## GOAL OF THE EXERCISE
Return an exact copy of the data, starting at its first line and ending at the line that contains "Intraverbals: Conversations, answering", minus any pictures.

Records from a dataset
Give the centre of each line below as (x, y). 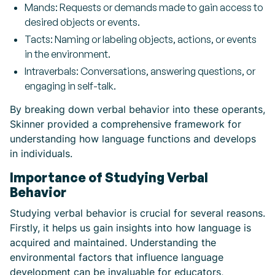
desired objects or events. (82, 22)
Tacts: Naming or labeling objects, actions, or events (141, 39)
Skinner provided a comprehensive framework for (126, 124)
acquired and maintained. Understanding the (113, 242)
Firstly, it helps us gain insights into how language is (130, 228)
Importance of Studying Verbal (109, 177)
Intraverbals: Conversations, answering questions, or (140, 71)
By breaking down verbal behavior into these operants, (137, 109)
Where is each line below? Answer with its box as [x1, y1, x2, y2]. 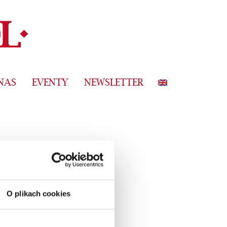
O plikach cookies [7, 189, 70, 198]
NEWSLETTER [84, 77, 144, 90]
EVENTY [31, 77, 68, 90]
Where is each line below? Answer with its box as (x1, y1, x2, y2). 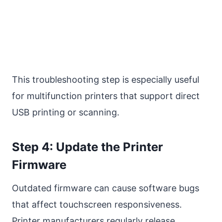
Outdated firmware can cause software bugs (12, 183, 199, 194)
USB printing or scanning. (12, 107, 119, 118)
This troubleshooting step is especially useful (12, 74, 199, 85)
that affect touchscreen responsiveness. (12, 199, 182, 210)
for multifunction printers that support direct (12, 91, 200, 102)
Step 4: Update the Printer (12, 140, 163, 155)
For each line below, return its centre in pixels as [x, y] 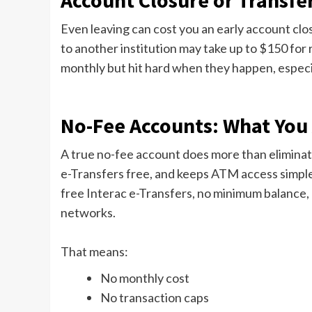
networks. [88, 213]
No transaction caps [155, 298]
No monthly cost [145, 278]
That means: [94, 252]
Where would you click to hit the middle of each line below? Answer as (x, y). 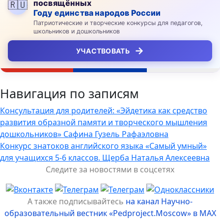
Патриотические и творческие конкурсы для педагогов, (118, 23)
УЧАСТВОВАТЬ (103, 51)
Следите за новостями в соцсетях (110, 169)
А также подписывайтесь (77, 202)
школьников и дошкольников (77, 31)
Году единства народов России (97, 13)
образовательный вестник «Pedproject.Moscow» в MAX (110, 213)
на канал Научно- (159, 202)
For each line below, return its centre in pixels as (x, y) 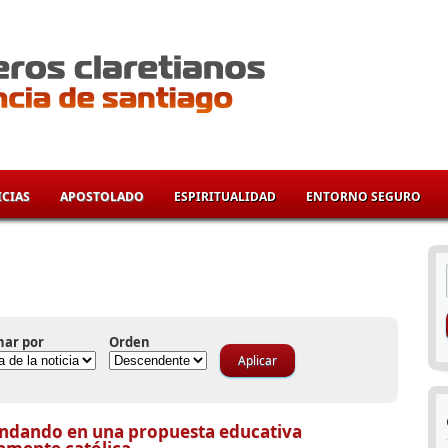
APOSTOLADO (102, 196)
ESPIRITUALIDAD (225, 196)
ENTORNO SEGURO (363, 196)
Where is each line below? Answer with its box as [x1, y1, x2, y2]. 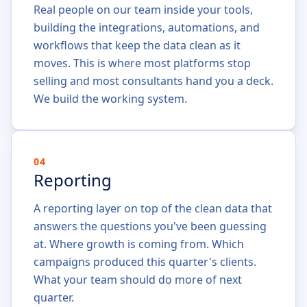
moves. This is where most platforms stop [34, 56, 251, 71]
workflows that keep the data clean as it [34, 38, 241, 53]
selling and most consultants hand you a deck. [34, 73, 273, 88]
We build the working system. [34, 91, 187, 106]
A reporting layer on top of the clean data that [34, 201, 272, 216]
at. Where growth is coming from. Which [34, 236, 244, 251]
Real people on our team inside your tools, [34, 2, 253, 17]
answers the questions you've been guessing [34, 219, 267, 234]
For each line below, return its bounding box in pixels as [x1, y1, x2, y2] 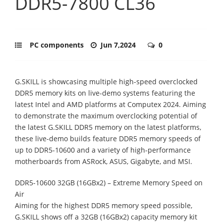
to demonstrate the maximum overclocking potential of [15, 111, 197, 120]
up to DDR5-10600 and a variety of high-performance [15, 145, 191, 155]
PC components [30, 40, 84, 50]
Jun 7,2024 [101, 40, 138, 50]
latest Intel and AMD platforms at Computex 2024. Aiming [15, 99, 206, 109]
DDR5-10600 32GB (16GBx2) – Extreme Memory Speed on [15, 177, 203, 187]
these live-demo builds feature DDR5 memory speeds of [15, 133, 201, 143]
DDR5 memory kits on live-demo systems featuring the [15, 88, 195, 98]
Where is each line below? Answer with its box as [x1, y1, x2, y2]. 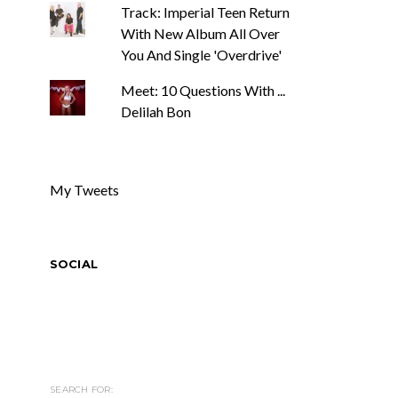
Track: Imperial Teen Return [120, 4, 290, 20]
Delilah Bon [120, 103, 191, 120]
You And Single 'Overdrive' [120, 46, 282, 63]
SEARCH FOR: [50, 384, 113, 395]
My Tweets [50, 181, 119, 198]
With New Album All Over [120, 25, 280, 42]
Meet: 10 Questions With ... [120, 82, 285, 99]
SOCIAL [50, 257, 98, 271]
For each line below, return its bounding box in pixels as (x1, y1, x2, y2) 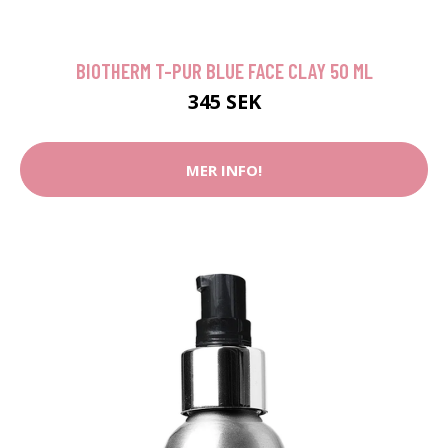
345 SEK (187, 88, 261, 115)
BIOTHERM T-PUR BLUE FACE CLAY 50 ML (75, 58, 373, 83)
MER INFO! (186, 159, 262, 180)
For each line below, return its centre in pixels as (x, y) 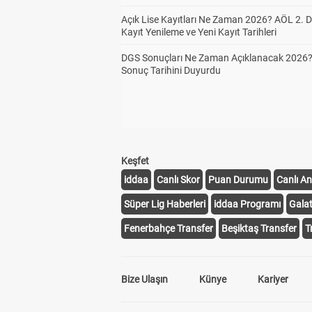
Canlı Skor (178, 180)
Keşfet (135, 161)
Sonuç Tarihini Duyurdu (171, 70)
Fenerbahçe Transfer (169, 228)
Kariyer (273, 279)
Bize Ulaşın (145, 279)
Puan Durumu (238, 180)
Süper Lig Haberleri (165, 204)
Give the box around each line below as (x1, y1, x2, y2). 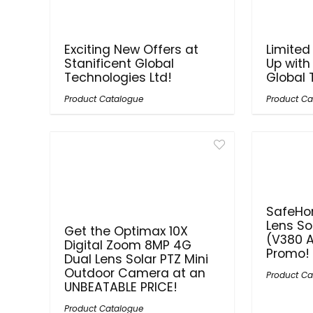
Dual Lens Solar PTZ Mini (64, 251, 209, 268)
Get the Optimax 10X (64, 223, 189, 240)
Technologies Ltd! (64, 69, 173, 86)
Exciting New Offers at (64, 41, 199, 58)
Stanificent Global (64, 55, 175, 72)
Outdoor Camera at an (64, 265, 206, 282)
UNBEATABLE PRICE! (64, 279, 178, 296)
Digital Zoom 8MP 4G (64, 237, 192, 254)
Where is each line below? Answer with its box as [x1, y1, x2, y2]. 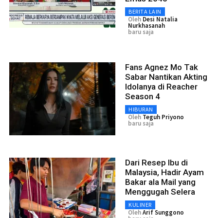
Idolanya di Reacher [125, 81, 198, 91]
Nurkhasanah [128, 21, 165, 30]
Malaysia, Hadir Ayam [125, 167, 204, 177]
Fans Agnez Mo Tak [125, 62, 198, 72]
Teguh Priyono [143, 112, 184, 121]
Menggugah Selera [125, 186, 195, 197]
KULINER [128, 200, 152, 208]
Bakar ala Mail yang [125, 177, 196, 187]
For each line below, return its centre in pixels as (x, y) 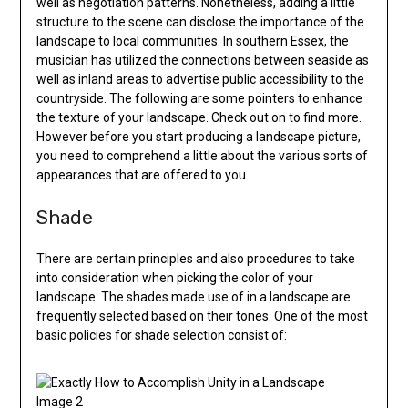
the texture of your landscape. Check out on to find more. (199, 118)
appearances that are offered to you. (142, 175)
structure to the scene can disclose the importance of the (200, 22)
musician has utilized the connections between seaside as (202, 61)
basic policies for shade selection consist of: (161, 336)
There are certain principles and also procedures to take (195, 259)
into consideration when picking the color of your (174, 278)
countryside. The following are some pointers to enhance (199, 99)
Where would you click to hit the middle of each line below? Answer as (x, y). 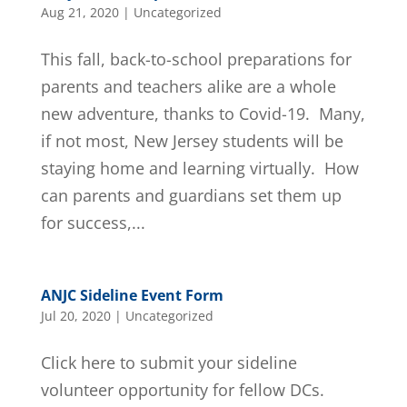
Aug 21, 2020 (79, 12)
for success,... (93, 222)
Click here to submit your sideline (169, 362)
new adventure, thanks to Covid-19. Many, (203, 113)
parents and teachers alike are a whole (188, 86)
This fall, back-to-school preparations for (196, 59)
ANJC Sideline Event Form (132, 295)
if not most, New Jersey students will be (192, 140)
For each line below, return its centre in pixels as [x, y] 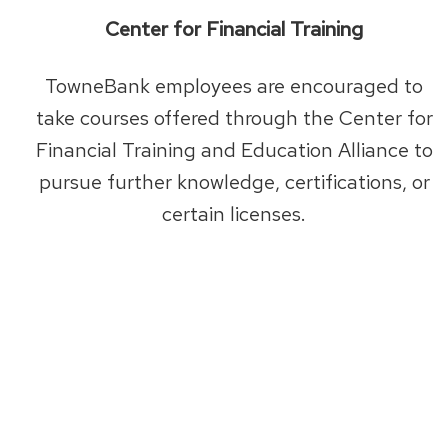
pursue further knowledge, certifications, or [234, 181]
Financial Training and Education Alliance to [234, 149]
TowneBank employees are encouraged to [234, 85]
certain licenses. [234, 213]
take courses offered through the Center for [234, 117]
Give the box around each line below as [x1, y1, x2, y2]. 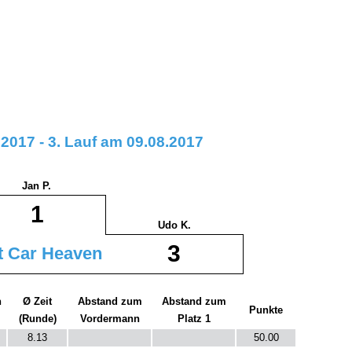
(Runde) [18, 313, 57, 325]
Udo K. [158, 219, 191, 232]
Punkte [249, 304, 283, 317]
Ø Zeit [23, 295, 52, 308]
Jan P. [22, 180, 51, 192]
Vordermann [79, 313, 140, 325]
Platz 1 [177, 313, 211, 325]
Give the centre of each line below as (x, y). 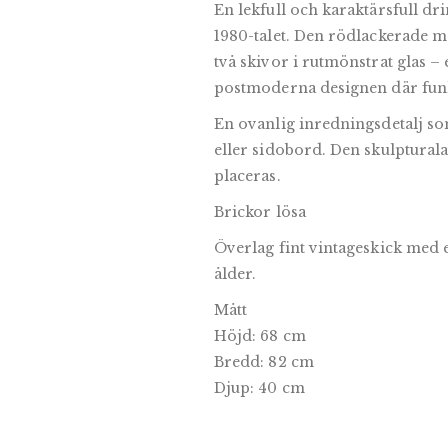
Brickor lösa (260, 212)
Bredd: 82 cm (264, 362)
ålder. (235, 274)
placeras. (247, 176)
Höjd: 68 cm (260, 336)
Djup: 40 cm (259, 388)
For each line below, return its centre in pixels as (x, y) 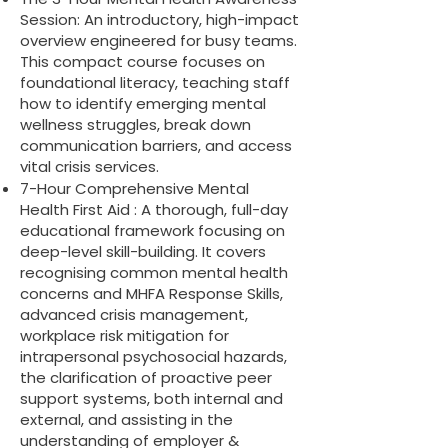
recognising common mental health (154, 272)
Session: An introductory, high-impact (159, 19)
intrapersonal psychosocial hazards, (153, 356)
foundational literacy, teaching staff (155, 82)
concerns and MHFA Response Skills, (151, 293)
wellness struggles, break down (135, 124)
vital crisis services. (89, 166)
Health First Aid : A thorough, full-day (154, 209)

## SOLUTION TO THE EXERCISE
Give the centre of each line below as (x, y). 
desired objects or events. (82, 22)
Tacts: Naming or labeling objects, actions, or events (141, 39)
Skinner provided a comprehensive framework for (126, 124)
acquired and maintained. Understanding the (113, 242)
Firstly, it helps us gain insights into how language is (130, 228)
Importance of Studying Verbal (109, 177)
Intraverbals: Conversations, answering questions, or (140, 71)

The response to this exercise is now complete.